Eu sou machista! Mas relaxe, você também é! Você pode muito bem sair pela generalização banalizante (do tipo “o mundo é machista”) e não se incomodar com isso, mas sim, brother, você é machista. Digo e repito isso como um carimbo na sua testa, pra que em algum momento alguém comece realmente a se questionar sobre o assunto, pois as consequências disso são hoje muito pesadas para as mulheres e para os homens.

Nunca me importei tanto com isso, por me considerar um defensor das mulheres. Devagar comecei a me dar conta de que meu comportamento excessivamente polido e respeitoso com as mulheres, na verdade, só mascarava uma vontade enorme de que aquela determinada moça dependesse de mim. Que existia um silencioso prazer no meu ego quando cozinhavam, lavavam, passavam; quando no motel pediam só a identidade dela e a minha não; quando o garçom trazia a conta para mim com a mesa entupida de mulheres. Pequenas coisas banais e instituídas, que veladamente me coroavam como macho! Detentor de um falso poder perpetuado por gerações.

Você pode ir um pouco além, se quiser… Faça comigo um exercício como os da escola. Complete a frase:

1. Mulher que gosta de transar é…

Gagejou? Tenho certeza que você não disse SANTA. Essa aí, só a sua mãe, que com certeza não transou para concebê-lo… Mas pulemos esta parte por enquanto. Por ora, apenas continue:

2. Mulher que transa no primeiro encontro é…

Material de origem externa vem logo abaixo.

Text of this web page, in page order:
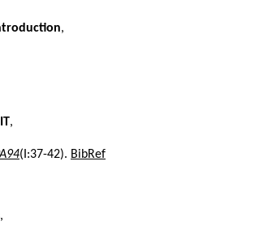
,
,
(I:37-42). BibRef
,
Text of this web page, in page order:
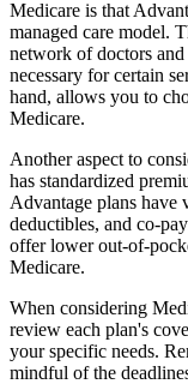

Puta, vagabunda, safada, galinha… Pode falar, vai! Qualquer que seja sua origem, você vai ter um adjetivo. Ora, são milhares de anos de quebração, só você passou ileso?? Se você se acha descolado e fica entorpecido com as propagandas de carro, de futebol, de cerveja, pare pra pensar um pouco! Talvez o que você esteja consumindo não seja bem uma simples cerveja…

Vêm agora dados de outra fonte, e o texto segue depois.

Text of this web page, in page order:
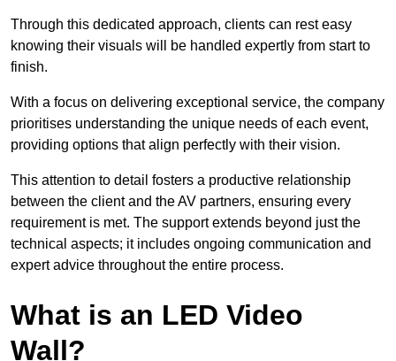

Meu raciocínio pode parecer, aos seus olhos, apressado e determinista. Mas se questione melhor à respeito. Veja se não existe um lado seu que, sim, considera as mulheres INFERIORES! Que pensa que elas tem a obrigação de te suprir, de te servir. Veja bem se tu não queres mesmo uma ESPOSA; se tu não achas que a mulher pra casar é a Amélia, e a que está na vida é PUTA. Confessa aí, vai… Você é apaixonado pela Amélia. Caído de amores desde a mais tenra idade. Talvez algumas mulheres esperem o “príncipe encantando”; já você, é apaixonado pela Amélia.

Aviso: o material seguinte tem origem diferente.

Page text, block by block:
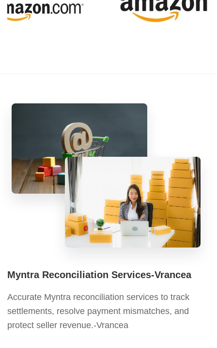
Myntra Reconciliation Services-Vrancea
Accurate Myntra reconciliation services to track
settlements, resolve payment mismatches, and
protect seller revenue.-Vrancea

A verdade é que a arrasadora maioria dos homens quer afirmar sua masculinidade e poder através de uma mulher. Às vezes, nem através de uma mulher por inteira, apenas pelo conteúdo entre suas pernas! E o mais estúpido é que a própria capacidade sexual da mulher é muito maior que a do homem. Engole essa, brother. Deixa entrar bem seco! Toda a sua macheza é pinto perto da possibilidade sexual que tem uma mulher. E não se pode dizer nada a respeito. Imagine a heresia que as mulheres digam algo a seus parceiros! Basta um questionamento para gerar uma ofensa. Sim, moças, saibam que qualquer “inelogio” (nem precisa insultar) à capacidade sexual de um homem é um ultimato cabal de sua inferioridade. Pro macho, é melhor levar um soco no saco, do que ouvir qualquer realidade sobre seus limites na cama. Sim, o EGO sexual do homem é de porcelana… Por isso os homens são tão preocupados com a performance.

A real é que todo homem tem muito medo de mulher. Não é simplesmente um medo, mas sim um pânico histórico que estruturou nossa sociedade e moldou nosso comportamento. Isso precisa acabar! A questão é que não queremos nos relacionar com mulheres livres. Mulheres que vivem a liberdade de sentir e ser o que seus desejos conclamam acima de tudo. Uma mulher que questione a si e a seus homens (amigos, marido, pai, irmãos…); uma mulher com poder; uma Tigresa e não a Amélia… Pra sociedade, mulher de verdade é Amélia. E todos nós vivemos assim, por mais new age que você se considere!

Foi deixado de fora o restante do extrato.